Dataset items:
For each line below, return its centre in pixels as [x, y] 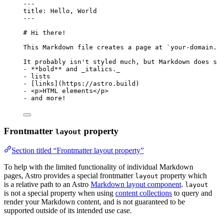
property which [183, 176]
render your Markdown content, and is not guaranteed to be [94, 202]
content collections [144, 193]
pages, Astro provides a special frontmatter [70, 176]
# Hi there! [45, 33]
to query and [192, 193]
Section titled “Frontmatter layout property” [78, 151]
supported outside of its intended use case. [68, 211]
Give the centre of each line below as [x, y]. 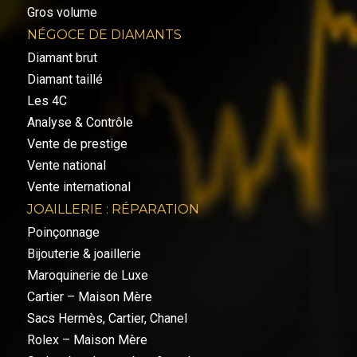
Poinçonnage [63, 232]
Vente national [66, 165]
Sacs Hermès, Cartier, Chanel [107, 318]
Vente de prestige [77, 143]
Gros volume [62, 12]
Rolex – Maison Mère [87, 339]
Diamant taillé [65, 79]
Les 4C [47, 100]
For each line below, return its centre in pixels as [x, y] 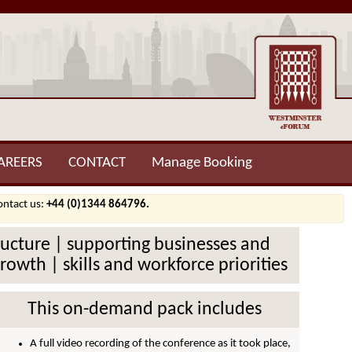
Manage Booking [202, 163]
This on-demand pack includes [145, 310]
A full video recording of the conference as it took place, [160, 344]
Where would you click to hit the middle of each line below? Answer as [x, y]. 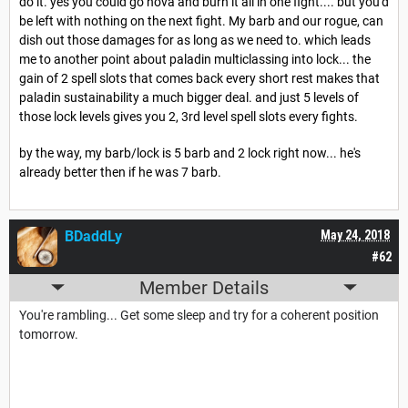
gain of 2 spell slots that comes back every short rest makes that [199, 78]
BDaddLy [93, 236]
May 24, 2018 [355, 235]
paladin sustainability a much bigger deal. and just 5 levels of [189, 97]
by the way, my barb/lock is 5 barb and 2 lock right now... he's [190, 153]
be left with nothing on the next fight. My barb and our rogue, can [201, 20]
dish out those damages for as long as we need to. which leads [195, 40]
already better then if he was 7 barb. [120, 173]

* _Exercise details_: The word "barb" may appear in several lines of the data; copy every line where it does.

* _Output of the exercise_:
by the way, my barb/lock is 5 barb and 2 lock right now... he's [190, 153]
be left with nothing on the next fight. My barb and our rogue, can [201, 20]
already better then if he was 7 barb. [120, 173]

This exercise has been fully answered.